스크린샷 2025-06-19 153420.png

Core Insights:

  1. Top 15 Transfer Stations in South Korea (Bar Chart)

    • Major transfer station rankings based on total ridership over the entire period
    • Identify core nodes of national transportation infrastructure
      스크린샷 2025-06-19 154024.png
  2. TOP 10 Transfer Stations by Morning Alighting Volume (Table)

    • Analysis of transfer stations with concentrated alighting during 07-09 hours
    • Identify transfer stations connecting major business districts
      스크린샷 2025-06-19 154057.png
  3. Hourly Net Inflow Population Analysis for Transfer Stations (Line Chart)

    • Net inflow (alighting passengers - boarding passengers) analysis for selected transfer station conditions
      Positive (+): Destination characteristics (business districts)
      Negative (-): Origin characteristics (residential areas)
    • Quantitative analysis of functional characteristics (residential/business) of selected transfer stations
      스크린샷 2025-06-19 154310.png
  4. Line-wise Contribution at Transfer Stations (Pie Chart)
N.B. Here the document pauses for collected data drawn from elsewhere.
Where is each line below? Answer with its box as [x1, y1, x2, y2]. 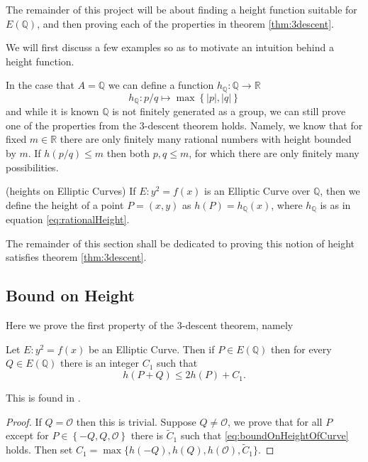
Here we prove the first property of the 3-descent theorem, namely [6, 318, 294, 333]
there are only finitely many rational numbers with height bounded [60, 131, 352, 146]
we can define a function [108, 77, 214, 92]
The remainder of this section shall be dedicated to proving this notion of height [6, 235, 355, 250]
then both [106, 146, 150, 161]
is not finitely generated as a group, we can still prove [112, 104, 346, 119]
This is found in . [6, 390, 81, 405]
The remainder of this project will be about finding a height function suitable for [6, 2, 357, 16]
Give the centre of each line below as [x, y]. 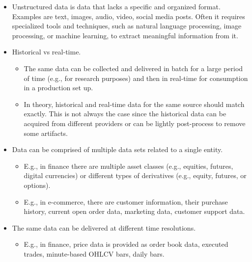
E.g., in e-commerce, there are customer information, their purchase [126, 201]
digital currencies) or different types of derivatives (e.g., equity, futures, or [135, 175]
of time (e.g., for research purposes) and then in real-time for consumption [136, 78]
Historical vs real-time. [46, 52]
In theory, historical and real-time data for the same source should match [134, 104]
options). [37, 185]
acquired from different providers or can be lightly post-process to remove [135, 123]
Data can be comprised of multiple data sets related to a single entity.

    • Usage proportion of each line within selected transfer stations
    • Distinguish between main lines and auxiliary lines
      스크린샷 2025-06-19 154157.png

📈Business Insights

  1. Rush Hour Concentration Phenomenon

    • About 40% of total passengers concentrated during 07-09 and 18-20 hours
    • Concentrated alighting at business centers like Gangnam Station and Jamsil Station
  2. Transfer Station Hub Effect

    • Top 5 transfer stations handle 25% of total traffic volume
    • Differentiated usage patterns according to line-specific characteristics
  3. Regional Characteristic Analysis

    • Residential areas: Morning boarding, evening alighting concentration
    • Business areas: Morning alighting, evening boarding concentration

🚀Conclusion

Through this project, we confirmed that simple boarding and alighting data can become a powerful tool for understanding citizens' lifestyle patterns and urban structure.

By utilizing modern data pipelines and visualization tools, we were able to maximize the value of public data and derive insights that can improve citizens' transportation convenience.